Your assignment
Collect the lines of the entries where "from" shows up.

Task inputs

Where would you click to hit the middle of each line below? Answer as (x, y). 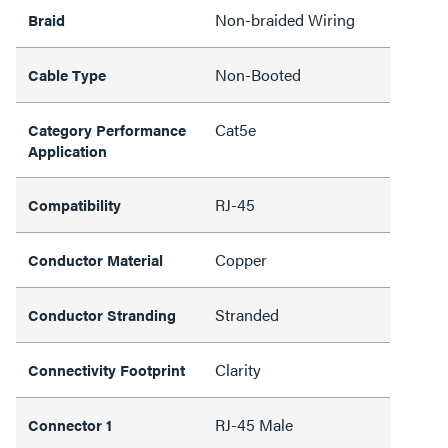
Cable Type (67, 74)
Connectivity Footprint (106, 369)
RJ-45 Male (254, 424)
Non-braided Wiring (285, 19)
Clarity (238, 369)
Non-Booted (258, 74)
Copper (241, 259)
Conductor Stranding (102, 314)
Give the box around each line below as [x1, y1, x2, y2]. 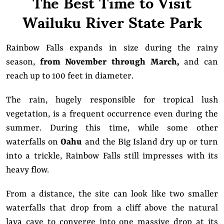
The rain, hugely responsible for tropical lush [6, 94, 218, 105]
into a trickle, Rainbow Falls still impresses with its [6, 150, 218, 161]
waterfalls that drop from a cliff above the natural [6, 202, 218, 213]
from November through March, [39, 56, 184, 67]
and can [184, 56, 218, 67]
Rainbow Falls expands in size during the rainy [6, 42, 218, 53]
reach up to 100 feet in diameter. [6, 70, 137, 81]
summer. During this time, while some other [6, 122, 218, 133]
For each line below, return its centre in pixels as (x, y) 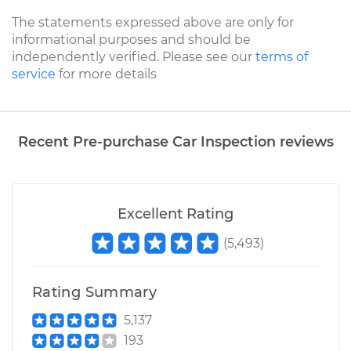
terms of (282, 57)
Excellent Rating (175, 214)
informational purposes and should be (131, 40)
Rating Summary (95, 292)
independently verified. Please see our (134, 57)
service (34, 74)
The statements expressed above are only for (153, 22)
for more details (106, 74)
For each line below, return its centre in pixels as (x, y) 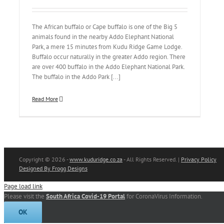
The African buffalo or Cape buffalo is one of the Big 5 (105, 27)
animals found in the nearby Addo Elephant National (103, 37)
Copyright (32, 159)
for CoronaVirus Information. (164, 196)
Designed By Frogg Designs (53, 168)
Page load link (23, 186)
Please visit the (25, 196)
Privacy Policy (199, 159)
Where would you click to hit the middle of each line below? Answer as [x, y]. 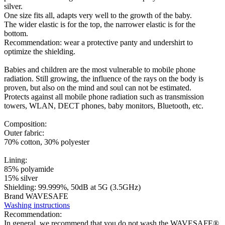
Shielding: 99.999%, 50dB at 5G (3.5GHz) [72, 187]
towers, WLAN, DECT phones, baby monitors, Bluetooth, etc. [104, 105]
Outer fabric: [24, 133]
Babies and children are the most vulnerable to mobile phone [100, 69]
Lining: [16, 160]
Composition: [25, 124]
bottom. [16, 33]
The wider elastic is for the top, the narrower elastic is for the [100, 24]
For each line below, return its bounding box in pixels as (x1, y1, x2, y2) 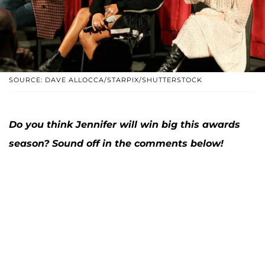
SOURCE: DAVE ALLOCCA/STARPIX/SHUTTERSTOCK (9, 75, 202, 84)
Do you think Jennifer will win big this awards (9, 118, 240, 130)
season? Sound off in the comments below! (9, 137, 224, 149)
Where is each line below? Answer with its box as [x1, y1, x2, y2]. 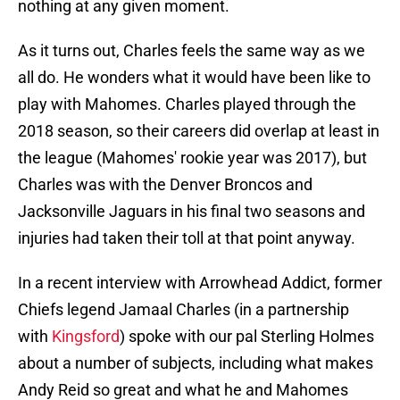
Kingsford [52, 327, 120, 346]
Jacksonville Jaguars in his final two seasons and [18, 202, 365, 221]
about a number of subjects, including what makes [18, 354, 373, 373]
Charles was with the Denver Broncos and [18, 175, 312, 195]
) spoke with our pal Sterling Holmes [120, 327, 374, 346]
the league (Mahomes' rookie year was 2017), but [18, 148, 367, 168]
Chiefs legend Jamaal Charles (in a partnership [18, 300, 349, 320]
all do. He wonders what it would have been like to [18, 68, 371, 87]
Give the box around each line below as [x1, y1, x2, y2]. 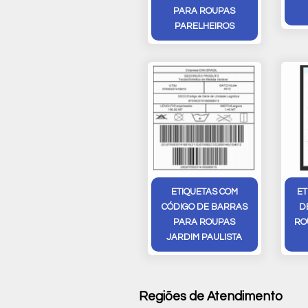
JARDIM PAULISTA [166, 232, 243, 242]
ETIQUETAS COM [170, 186, 238, 197]
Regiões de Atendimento [138, 290, 283, 304]
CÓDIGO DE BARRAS [161, 201, 247, 212]
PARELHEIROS [174, 21, 234, 31]
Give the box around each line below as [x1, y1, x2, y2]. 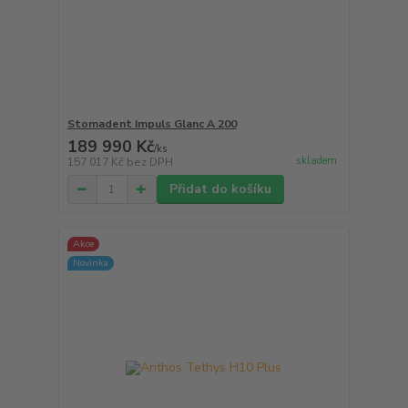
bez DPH [126, 155, 173, 170]
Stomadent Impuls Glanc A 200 [66, 117, 237, 132]
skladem [295, 153, 337, 168]
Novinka [72, 255, 108, 270]
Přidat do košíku [168, 180, 271, 199]
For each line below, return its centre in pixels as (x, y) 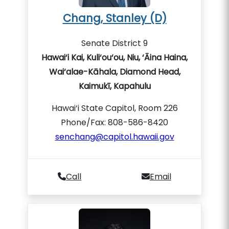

Task result
waterfalls that drop from a cliff above the natural [6, 202, 218, 213]
from November through March, [39, 56, 184, 67]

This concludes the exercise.